#### TASK DETAILS:
From the records below, output exactly the lines running from the line containing "System Admin(IT staff) [49, 444, 180, 462]" through the line containing "Where is each", and no others.

Saved entries:
§ §
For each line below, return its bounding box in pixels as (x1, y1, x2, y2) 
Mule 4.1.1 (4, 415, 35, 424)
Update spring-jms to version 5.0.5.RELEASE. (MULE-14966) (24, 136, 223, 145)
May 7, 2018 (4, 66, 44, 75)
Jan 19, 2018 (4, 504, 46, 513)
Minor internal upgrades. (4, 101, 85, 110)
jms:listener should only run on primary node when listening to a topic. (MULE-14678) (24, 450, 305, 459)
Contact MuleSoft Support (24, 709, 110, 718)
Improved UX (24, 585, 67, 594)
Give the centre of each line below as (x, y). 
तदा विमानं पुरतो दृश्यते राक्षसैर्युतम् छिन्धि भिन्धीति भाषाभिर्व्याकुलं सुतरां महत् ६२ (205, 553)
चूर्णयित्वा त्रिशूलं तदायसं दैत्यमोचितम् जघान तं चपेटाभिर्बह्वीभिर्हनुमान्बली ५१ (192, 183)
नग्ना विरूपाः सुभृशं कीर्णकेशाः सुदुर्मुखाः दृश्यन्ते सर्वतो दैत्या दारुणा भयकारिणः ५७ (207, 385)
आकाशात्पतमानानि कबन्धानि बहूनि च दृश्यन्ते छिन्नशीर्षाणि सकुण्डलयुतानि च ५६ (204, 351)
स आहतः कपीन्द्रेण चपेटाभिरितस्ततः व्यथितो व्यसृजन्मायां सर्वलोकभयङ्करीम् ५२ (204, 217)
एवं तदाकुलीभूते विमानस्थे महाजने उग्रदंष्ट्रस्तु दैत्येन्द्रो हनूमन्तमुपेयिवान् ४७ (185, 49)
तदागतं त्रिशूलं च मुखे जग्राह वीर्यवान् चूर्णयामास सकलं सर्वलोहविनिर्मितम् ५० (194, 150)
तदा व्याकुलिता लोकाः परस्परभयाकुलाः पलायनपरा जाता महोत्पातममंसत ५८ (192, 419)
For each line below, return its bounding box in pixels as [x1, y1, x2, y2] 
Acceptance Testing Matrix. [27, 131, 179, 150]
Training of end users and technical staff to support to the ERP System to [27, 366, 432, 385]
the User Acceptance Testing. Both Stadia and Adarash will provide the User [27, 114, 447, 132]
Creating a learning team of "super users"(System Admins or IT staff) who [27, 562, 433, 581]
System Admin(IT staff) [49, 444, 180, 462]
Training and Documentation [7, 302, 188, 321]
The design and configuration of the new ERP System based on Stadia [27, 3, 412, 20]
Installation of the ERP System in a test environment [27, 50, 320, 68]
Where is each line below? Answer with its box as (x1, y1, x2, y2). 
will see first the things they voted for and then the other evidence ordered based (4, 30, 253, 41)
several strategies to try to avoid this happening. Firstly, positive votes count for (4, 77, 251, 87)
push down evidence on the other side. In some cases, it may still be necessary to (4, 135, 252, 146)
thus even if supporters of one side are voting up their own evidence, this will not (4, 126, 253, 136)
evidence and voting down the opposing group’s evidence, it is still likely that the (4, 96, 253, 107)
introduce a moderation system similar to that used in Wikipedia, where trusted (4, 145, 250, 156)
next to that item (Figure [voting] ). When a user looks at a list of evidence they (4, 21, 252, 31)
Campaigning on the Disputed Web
§ §
#### RESPONSE TO THE TASK:
System Admin(IT staff) [49, 444, 180, 462]
Training and Documentation [7, 302, 188, 321]
The design and configuration of the new ERP System based on Stadia [27, 3, 412, 20]
Installation of the ERP System in a test environment [27, 50, 320, 68]
Where is each line below? Answer with its box as (x1, y1, x2, y2). 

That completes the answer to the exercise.